Items from a data source:
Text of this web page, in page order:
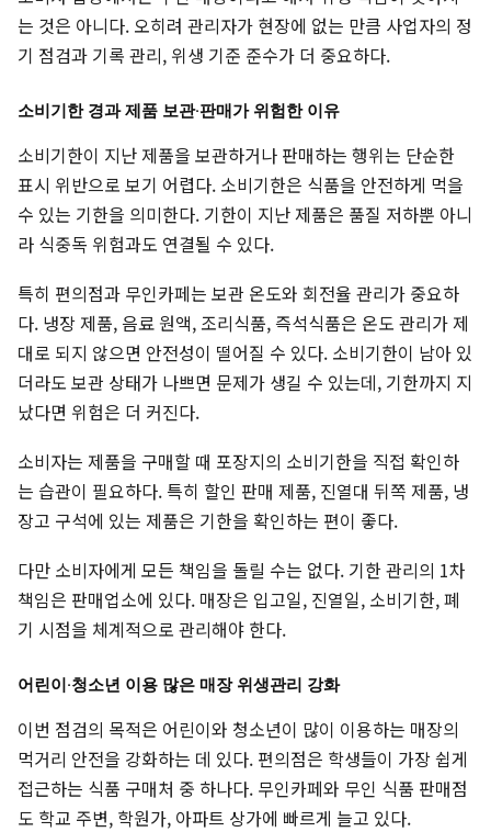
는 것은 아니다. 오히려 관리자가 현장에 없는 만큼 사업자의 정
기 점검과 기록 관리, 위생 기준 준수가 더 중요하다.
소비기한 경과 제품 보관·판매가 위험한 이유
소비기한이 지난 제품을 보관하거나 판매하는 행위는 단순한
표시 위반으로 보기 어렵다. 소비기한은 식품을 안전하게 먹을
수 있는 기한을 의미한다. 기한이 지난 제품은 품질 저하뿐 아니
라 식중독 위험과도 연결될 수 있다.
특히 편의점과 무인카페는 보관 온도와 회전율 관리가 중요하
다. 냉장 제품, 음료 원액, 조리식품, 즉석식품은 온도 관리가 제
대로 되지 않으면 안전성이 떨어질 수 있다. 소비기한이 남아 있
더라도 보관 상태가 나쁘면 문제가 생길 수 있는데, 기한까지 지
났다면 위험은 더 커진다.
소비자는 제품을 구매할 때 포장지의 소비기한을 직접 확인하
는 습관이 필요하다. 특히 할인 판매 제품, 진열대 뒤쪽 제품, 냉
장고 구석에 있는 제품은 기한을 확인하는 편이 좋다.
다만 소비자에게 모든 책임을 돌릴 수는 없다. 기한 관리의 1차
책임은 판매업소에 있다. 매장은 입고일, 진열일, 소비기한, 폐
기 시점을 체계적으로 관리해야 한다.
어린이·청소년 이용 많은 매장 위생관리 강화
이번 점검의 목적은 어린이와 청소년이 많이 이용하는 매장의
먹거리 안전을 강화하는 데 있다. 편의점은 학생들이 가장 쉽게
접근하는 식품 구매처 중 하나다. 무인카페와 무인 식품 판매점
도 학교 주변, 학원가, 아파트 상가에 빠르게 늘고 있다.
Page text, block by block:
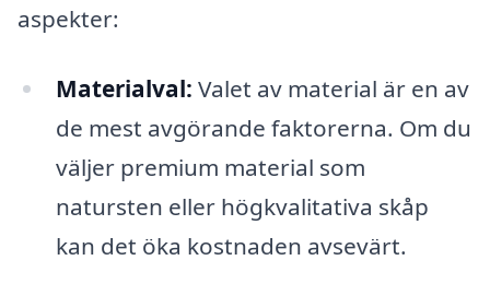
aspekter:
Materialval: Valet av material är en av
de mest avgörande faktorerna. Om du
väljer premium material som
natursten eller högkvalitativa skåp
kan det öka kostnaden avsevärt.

* * *

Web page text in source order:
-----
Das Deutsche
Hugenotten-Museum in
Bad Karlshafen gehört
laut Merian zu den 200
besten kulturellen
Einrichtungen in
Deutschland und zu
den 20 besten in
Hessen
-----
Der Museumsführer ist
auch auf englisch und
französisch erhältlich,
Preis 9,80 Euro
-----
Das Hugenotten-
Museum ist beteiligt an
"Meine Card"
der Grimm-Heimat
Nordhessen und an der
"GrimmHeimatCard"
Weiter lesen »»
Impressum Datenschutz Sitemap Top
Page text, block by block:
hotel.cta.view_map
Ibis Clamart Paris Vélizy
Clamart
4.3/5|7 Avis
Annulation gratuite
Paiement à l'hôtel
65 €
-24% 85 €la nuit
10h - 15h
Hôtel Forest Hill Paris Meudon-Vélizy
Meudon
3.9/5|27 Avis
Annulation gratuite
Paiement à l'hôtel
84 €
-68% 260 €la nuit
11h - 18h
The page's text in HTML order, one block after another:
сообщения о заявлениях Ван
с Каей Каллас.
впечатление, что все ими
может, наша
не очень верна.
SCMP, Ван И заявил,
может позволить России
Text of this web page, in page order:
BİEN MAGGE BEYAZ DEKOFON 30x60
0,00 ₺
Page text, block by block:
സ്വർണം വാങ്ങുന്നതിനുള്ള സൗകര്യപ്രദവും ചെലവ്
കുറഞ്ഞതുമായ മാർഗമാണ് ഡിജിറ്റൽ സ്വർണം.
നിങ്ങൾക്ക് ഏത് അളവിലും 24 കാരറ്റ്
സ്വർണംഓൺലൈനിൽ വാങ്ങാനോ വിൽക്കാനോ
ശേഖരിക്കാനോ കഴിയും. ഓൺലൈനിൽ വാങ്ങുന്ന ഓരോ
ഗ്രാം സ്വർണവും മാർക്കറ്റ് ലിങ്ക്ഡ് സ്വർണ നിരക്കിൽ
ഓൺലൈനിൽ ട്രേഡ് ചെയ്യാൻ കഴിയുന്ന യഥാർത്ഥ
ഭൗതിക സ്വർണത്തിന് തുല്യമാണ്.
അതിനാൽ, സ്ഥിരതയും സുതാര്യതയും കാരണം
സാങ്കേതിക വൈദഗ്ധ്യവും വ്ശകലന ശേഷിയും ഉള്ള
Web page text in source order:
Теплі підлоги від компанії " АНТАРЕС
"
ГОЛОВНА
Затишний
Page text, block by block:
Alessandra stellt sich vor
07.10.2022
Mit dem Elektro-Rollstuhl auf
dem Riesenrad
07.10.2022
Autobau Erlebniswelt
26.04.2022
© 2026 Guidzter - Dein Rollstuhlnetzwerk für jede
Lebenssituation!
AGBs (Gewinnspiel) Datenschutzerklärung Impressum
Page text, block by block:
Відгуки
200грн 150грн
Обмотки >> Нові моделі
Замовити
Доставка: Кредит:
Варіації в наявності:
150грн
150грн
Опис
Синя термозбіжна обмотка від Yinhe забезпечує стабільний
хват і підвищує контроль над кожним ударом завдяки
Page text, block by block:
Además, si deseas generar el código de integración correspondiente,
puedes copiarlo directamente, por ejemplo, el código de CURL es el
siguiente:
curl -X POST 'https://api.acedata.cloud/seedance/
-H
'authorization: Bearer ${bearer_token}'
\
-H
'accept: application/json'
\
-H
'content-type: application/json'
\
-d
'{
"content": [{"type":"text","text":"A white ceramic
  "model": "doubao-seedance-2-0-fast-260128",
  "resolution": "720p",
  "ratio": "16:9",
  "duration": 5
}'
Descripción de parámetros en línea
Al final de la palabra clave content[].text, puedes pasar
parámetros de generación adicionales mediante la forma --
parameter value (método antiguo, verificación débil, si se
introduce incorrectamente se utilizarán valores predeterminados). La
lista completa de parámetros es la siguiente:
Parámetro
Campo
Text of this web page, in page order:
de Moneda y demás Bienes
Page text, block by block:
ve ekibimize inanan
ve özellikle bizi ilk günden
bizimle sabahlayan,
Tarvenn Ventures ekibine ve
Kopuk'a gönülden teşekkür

# Problem to solve
All lines of the records above with the word "seedance" in them are to be copied.

# Response to this exercise
curl -X POST 'https://api.acedata.cloud/seedance/
  "model": "doubao-seedance-2-0-fast-260128",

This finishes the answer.